Available data:
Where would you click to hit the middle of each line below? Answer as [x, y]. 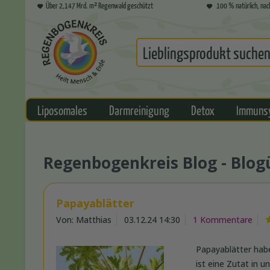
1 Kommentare [223, 220]
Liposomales [62, 110]
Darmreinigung [139, 110]
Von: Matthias [84, 220]
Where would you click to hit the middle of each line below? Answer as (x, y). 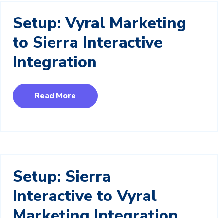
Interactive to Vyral (85, 196)
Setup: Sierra (62, 176)
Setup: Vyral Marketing (100, 23)
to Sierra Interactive (88, 42)
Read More (55, 96)
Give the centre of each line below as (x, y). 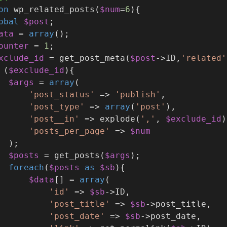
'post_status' (62, 95)
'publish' (138, 95)
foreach (26, 168)
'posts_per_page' (69, 131)
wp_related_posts (54, 10)
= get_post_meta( (87, 58)
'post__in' (54, 119)
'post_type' (57, 107)
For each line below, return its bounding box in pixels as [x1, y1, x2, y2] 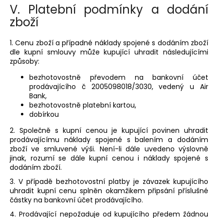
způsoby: [10, 56, 39, 66]
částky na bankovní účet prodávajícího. [10, 195, 143, 205]
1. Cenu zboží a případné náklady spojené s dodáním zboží [10, 37, 208, 48]
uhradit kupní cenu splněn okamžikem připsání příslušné [10, 185, 208, 196]
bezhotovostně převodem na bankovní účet [29, 72, 208, 82]
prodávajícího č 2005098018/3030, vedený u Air [29, 81, 208, 91]
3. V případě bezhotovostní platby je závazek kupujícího [10, 176, 208, 186]
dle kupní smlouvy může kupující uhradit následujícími [10, 47, 208, 57]
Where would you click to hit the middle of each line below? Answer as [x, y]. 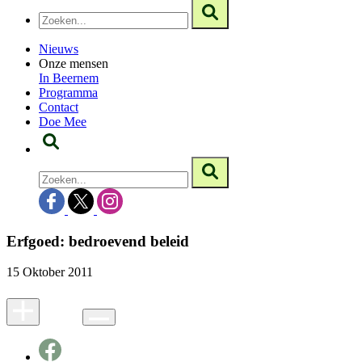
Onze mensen [74, 63]
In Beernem [69, 78]
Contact [59, 107]
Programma [68, 93]
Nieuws [59, 49]
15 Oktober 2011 [50, 272]
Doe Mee [63, 122]
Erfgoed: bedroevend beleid [98, 241]
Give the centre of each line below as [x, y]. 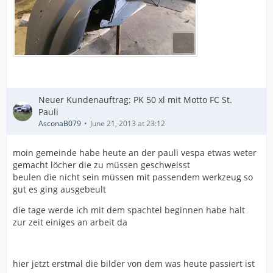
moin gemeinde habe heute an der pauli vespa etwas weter [135, 153]
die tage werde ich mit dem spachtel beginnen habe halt [129, 210]
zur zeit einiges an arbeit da [70, 222]
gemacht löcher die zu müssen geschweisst [101, 165]
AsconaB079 [60, 123]
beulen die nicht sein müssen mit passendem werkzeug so [133, 177]
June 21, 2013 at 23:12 [128, 123]
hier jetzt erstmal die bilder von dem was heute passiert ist [134, 264]
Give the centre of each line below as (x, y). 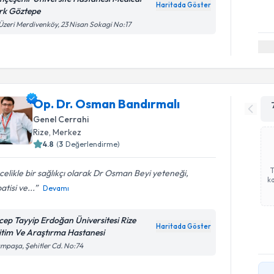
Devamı (56, 188)
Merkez (67, 132)
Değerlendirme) (93, 144)
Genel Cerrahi (61, 119)
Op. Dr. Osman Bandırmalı (107, 103)
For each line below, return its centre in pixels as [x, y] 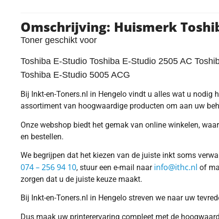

Exercise brief: Give the lines again word for word, from the start of the records to the line holding "Answer as (x, y).", both included, and leave out any picture.

Response to the exercise:
Where would you click to hit the middle of each line below? Answer as [x, y]. 
1 Kommentare [223, 220]
Liposomales [62, 110]
Darmreinigung [139, 110]
Von: Matthias [84, 220]
Where would you click to hit the middle of each line below? Answer as (x, y). 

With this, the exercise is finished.